- Genre: Drama; Thriller;
- Written by: Richard Lawton
- Directed by: Robert Iscove
- Starring: Richard Grieco; Ann Jillian; Monique Lanier; Richard Masur;
- Theme music composer: John Frizzell
- Country of origin: United States
- Original language: English

Production
- Executive producer: Daniel H. Blatt
- Producers: Robert Iscove; Lynn Raynor;
- Production location: Salt Lake City
- Cinematography: John Beymer
- Editor: Martin Nicholson
- Running time: 95 minutes
- Production companies: MDT Productions; Warner Bros. Television;

Original release
- Network: CBS
- Release: November 21, 1995

= It Was Him or Us =

It Was Him or Us (a.k.a.

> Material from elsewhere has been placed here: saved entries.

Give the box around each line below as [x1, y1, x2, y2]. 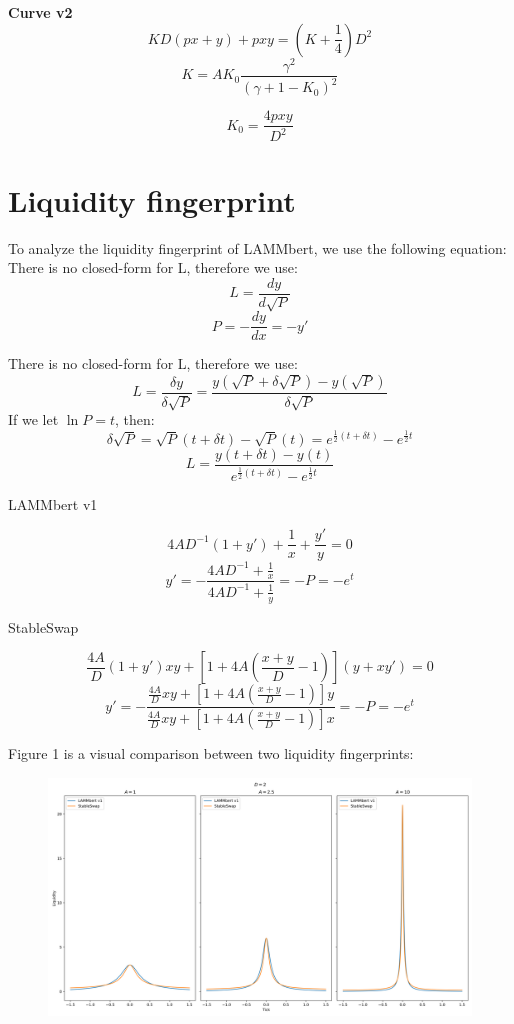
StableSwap [8, 616, 79, 637]
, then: [114, 409, 155, 430]
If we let [8, 409, 59, 430]
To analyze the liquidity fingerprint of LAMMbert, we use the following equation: [8, 237, 507, 258]
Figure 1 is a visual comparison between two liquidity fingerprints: [8, 743, 414, 764]
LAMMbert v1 [8, 493, 98, 514]
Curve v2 [8, 2, 73, 22]

Love and Terror) is an American made for television film which aired on CBS on November 21, 1995. It stars Richard Grieco, Ann Jillian, Monique Lanier, and Richard Masur.

==Plot==
One night in a small town, Peggy Wilson, and her daughter, Carrie, get up and leave Peggy's abusive husband, and Carrie's father, Buddy. As they try to leave, Buddy comes to the pickup begging Peggy to forgive him, and asking Carrie to open the door. Unmoved by his pleas, Peggy points a gun at Buddy, telling him to stay away from them, as they drive away.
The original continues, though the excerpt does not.